Email encryption is a way of protecting electronic communications. It is like sending a message in code. Only someone who knows the code can read what is written in the email. This allows private information to be sent via email without fear that an unintended person will read it.
Email has become a common way of communicating. People use it for everything from keeping in touch with friends to making business deals. Email encryption allows those conversations to be kept private.
Sending an unencrypted email is like posting a message to someone on the office bulletin board. The intended recipient can see it, but so can everyone else in the office who looks at the board. When email encryption is used to protect a message, it is as though the message was put it in an envelope and placed in someone’s mailbox. An unintended person still might read it, but it would be more difficult for that person to access.
One of the most common forms of email encryption is public key cryptography. This system uses two keys, a public key and a private key.

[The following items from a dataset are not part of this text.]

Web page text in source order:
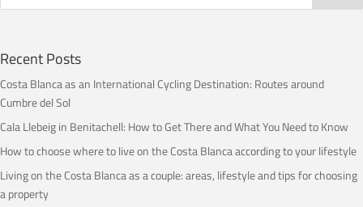
Recent Posts
Costa Blanca as an International Cycling Destination: Routes around
Cumbre del Sol
Cala Llebeig in Benitachell: How to Get There and What You Need to Know
How to choose where to live on the Costa Blanca according to your lifestyle
Living on the Costa Blanca as a couple: areas, lifestyle and tips for choosing
a property
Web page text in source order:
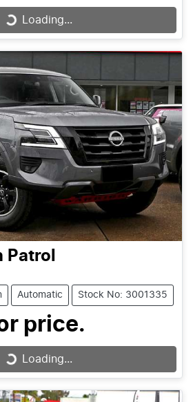
Loading...
Loading...
Patrol
Automatic Stock No: 3001335
price.
Loading...
Loading...
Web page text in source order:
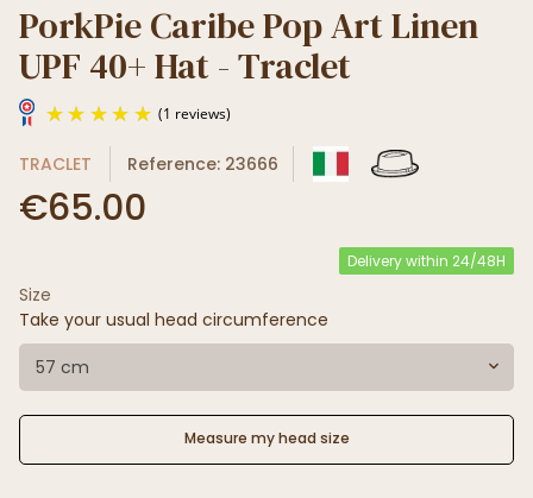
PorkPie Caribe Pop Art Linen
UPF 40+ Hat - Traclet
TRACLET Reference: 23666
€65.00
Delivery within 24/48H
Size
Take your usual head circumference
57 cm
Measure my head size
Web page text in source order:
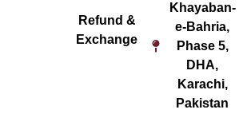
Refund &
Exchange
Khayaban-
e-Bahria,
Phase 5,
DHA,
Karachi,
Pakistan
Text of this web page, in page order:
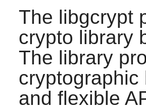
The libgcrypt
crypto library
The library
and flexible
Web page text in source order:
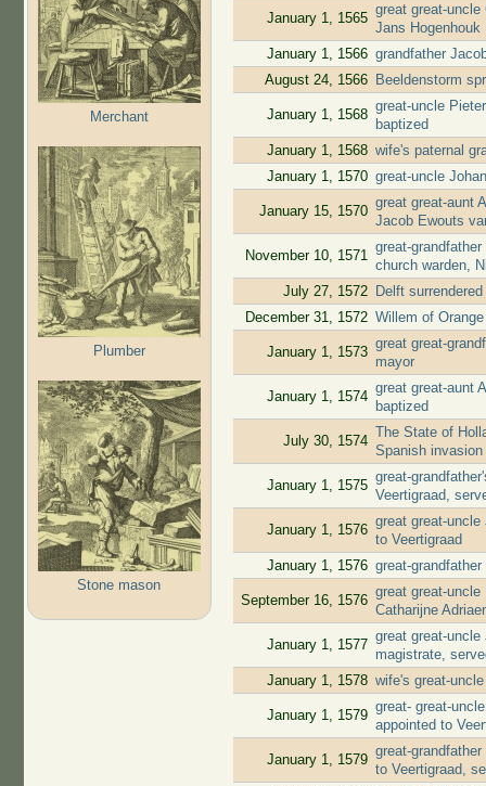
Merchant
Plumber
Stone mason
January 1, 1565
great great-
Jans Hogenhouk
January 1, 1566 grandfather
August 24, 1566
Beeldenstorm
January 1, 1568
great-uncle
baptized
January 1, 1568 wife's paternal
January 1, 1570 great-uncle
January 15, 1570
great great-aunt
Jacob Ewouts
November 10, 1571
great-
church warden,
July 27, 1572
Delft
December 31, 1572 Willem of
January 1, 1573
great great-
mayor
January 1, 1574
great great-aunt
baptized
July 30, 1574
The State of
Spanish invasion
January 1, 1575
great-
Veertigraad,
January 1, 1576
great great-
to Veertigraad
January 1, 1576 great-
September 16, 1576
great great-uncle
Catharijne
January 1, 1577
great great-
magistrate,
January 1, 1578 wife's great-
January 1, 1579
great- great-
appointed to
January 1, 1579
great-
to Veertigraad,
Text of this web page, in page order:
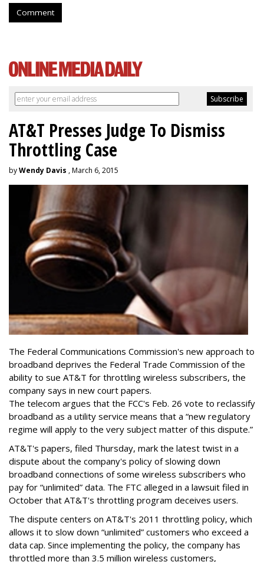
Comment
AT&T Presses Judge To Dismiss
Throttling Case
byWendy Davis , March 6, 2015
The Federal Communications Commission's new approach to
broadband deprives the Federal Trade Commission of the
ability to sue AT&T for throttling wireless subscribers, the
company says in new court papers.
The telecom argues that the FCC's Feb. 26 vote to reclassify
broadband as a utility service means that a “new regulatory
regime will apply to the very subject matter of this dispute.”
AT&T's papers, filed Thursday, mark the latest twist in a
dispute about the company's policy of slowing down
broadband connections of some wireless subscribers who
pay for “unlimited” data. The FTC alleged in a lawsuit filed in
October that AT&T's throttling program deceives users.
The dispute centers on AT&T's 2011 throttling policy, which
allows it to slow down “unlimited” customers who exceed a
data cap. Since implementing the policy, the company has
throttled more than 3.5 million wireless customers,
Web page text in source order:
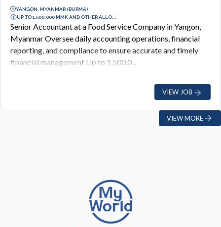
YANGON, MYANMAR (BURMA)
UP TO 1,500,000 MMK AND OTHER ALLO...
Senior Accountant at a Food Service Company in Yangon,
Myanmar Oversee daily accounting operations, financial
reporting, and compliance to ensure accurate and timely
financial management Up to 1,500,0...
VIEW JOB
VIEW MORE
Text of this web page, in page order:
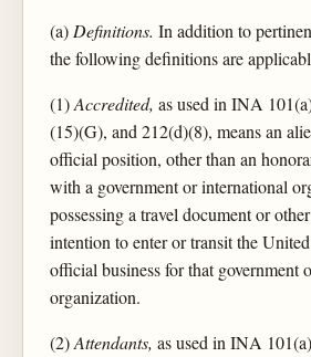
(a)Definitions. In addition to
the following definitions are
(1)Accredited, as used in INA
(15)(G), and 212(d)(8), means an
official position, other than an
with a government or international
possessing a travel document or
intention to enter or transit the
official business for that government
organization.
(2)Attendants, as used in INA
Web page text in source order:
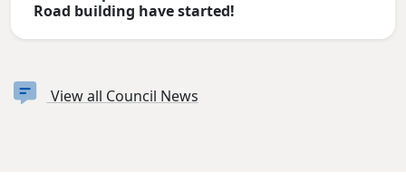
Road building have started!
View all Council News
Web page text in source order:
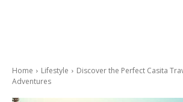
Home Lifestyle
Discover the Perfect Casita
Adventures
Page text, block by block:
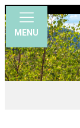
MENU
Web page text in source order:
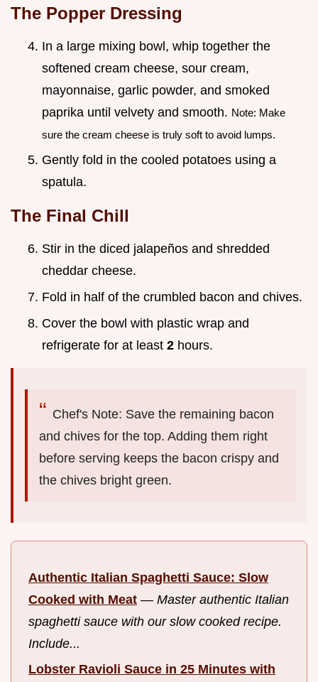
The Popper Dressing
In a large mixing bowl, whip together the
softened cream cheese, sour cream,
mayonnaise, garlic powder, and smoked
paprika until velvety and smooth. Note: Make
sure the cream cheese is truly soft to avoid lumps.
Gently fold in the cooled potatoes using a
spatula.
The Final Chill
Stir in the diced jalapeños and shredded
cheddar cheese.
Fold in half of the crumbled bacon and chives.
Cover the bowl with plastic wrap and
refrigerate for at least 2 hours.
Chef's Note: Save the remaining bacon
and chives for the top. Adding them right
before serving keeps the bacon crispy and
the chives bright green.
Authentic Italian Spaghetti Sauce: Slow
Cooked with Meat — Master authentic Italian
spaghetti sauce with our slow cooked recipe.
Include...
Lobster Ravioli Sauce in 25 Minutes with
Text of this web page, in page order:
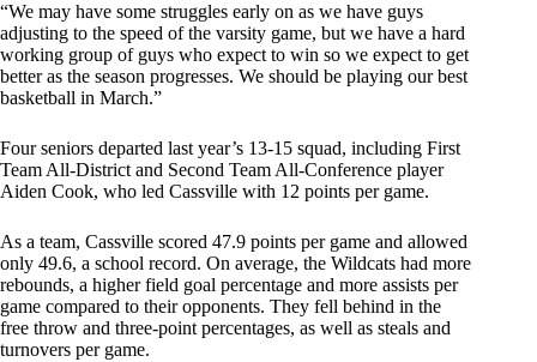
“We may have some struggles early on as we have guys
adjusting to the speed of the varsity game, but we have a hard
working group of guys who expect to win so we expect to get
better as the season progresses. We should be playing our best
basketball in March.”
Four seniors departed last year’s 13-15 squad, including First
Team All-District and Second Team All-Conference player
Aiden Cook, who led Cassville with 12 points per game.
As a team, Cassville scored 47.9 points per game and allowed
only 49.6, a school record. On average, the Wildcats had more
rebounds, a higher field goal percentage and more assists per
game compared to their opponents. They fell behind in the
free throw and three-point percentages, as well as steals and
turnovers per game.
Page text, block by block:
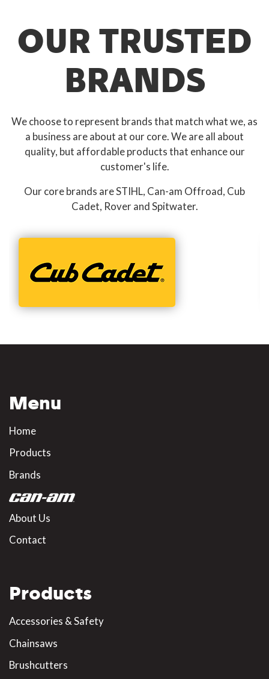
OUR TRUSTED
BRANDS
We choose to represent brands that match what we, as
a business are about at our core. We are all about
quality, but affordable products that enhance our
customer's life.
Our core brands are STIHL, Can-am Offroad, Cub
Cadet, Rover and Spitwater.
Menu
Home
Products
Brands
About Us
Contact
Products
Accessories & Safety
Chainsaws
Brushcutters
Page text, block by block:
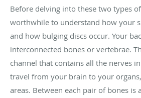
Before delving into these two types
worthwhile to understand how your
and how bulging discs occur. Your
interconnected bones or vertebrae.
channel that contains all the nerves
travel from your brain to your
areas. Between each pair of bones is
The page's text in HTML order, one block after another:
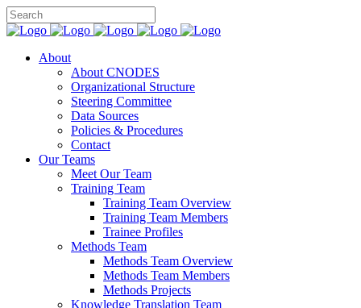
About
About CNODES
Organizational Structure
Steering Committee
Data Sources
Policies & Procedures
Contact
Our Teams
Meet Our Team
Training Team
Training Team Overview
Training Team Members
Trainee Profiles
Methods Team
Methods Team Overview
Methods Team Members
Methods Projects
Knowledge Translation Team

The sender is the only one who has the private key. The sender can give the public key to anyone he or she might email. A public key can even be openly released so that anyone, even complete strangers, can use it to email the person whose key it is.
When someone wants to send that person an email message, he or she can encrypt it using the public key. That way, it can be decrypted using the private key. Anyone who didn't have the key would see the email as a meaningless string of numbers. The public key encryption system gives full security coverage only when both parties in the conversation are using it.
A common version of this kind of email encryption is called Pretty Good Privacy (PGP). It is used by many email service providers. The system was created by Phil Zimmerman in 1991.
When you send an email using PGP, the email is first compressed. The system then creates a one-time-use secret key called a session key. This key is used to encrypt the email. The session key is then encrypted using the recipient’s public key. When the recipient gets the email, his or her copy of PGP decrypts the session key then uses it to decrypt the email.